◆ Task item ◆
Only the lines from the one with "Text of this" through the end of the material are wanted, copied exactly and with the pictures left out.

_____

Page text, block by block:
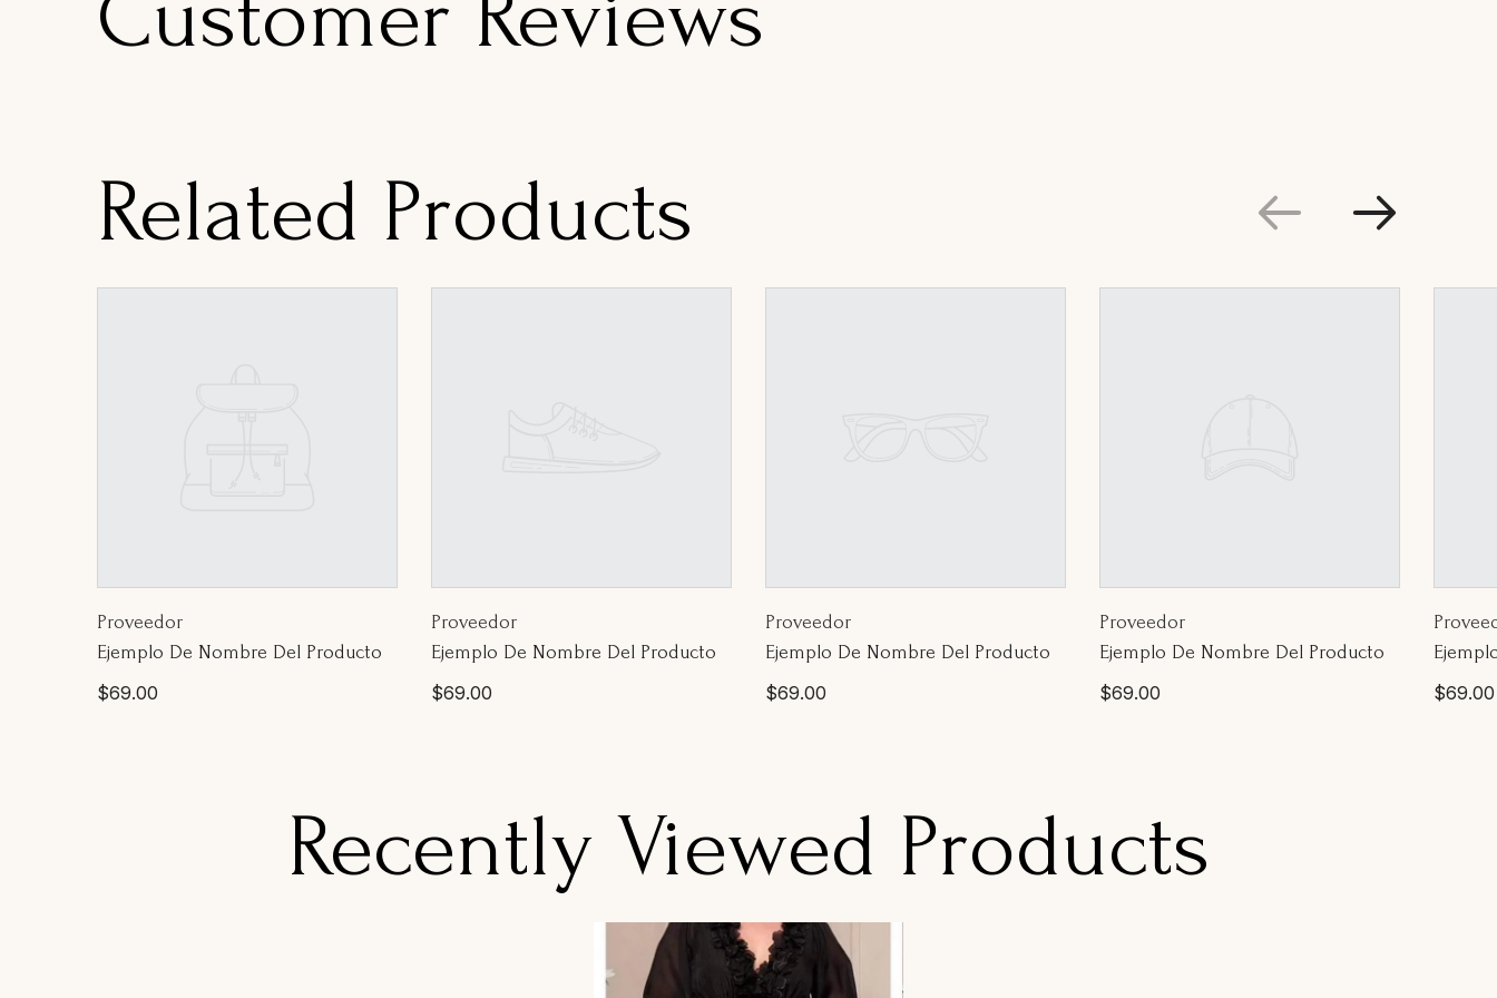
Related Products
Proveedor:
Proveedor
Ejemplo De Nombre Del Producto
Precio
$69.00
Proveedor:
Proveedor
Ejemplo De Nombre Del Producto
Precio
$69.00
Proveedor:
Proveedor
Ejemplo De Nombre Del Producto
Precio
$69.00
Proveedor:
Proveedor
Ejemplo De Nombre Del Producto
Precio
$69.00
Precio
$69.00
Recently Viewed Products
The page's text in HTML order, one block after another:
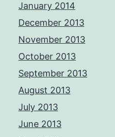
January 2014
December 2013
November 2013
October 2013
September 2013
August 2013
July 2013
June 2013
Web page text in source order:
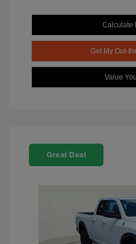
Calculate
Get My Out-
Value
Great Deal
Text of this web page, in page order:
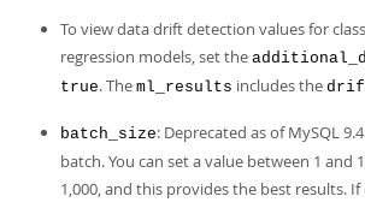
To view data drift detection values for
regression models, set the
true. The ml_results includes the
batch_size: Deprecated as of MySQL
batch. You can set a value between 1 and
1,000, and this provides the best results. If
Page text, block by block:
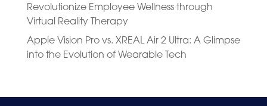
Revolutionize Employee Wellness through
Virtual Reality Therapy
Apple Vision Pro vs. XREAL Air 2 Ultra: A Glimpse
into the Evolution of Wearable Tech

_____

◆ Output ◆
Text of this web page, in page order:
To view data drift detection values for
regression models, set the
true. The ml_results includes the
batch_size: Deprecated as of MySQL
batch. You can set a value between 1 and
1,000, and this provides the best results. If
Page text, block by block:
Revolutionize Employee Wellness through
Virtual Reality Therapy
Apple Vision Pro vs. XREAL Air 2 Ultra: A Glimpse
into the Evolution of Wearable Tech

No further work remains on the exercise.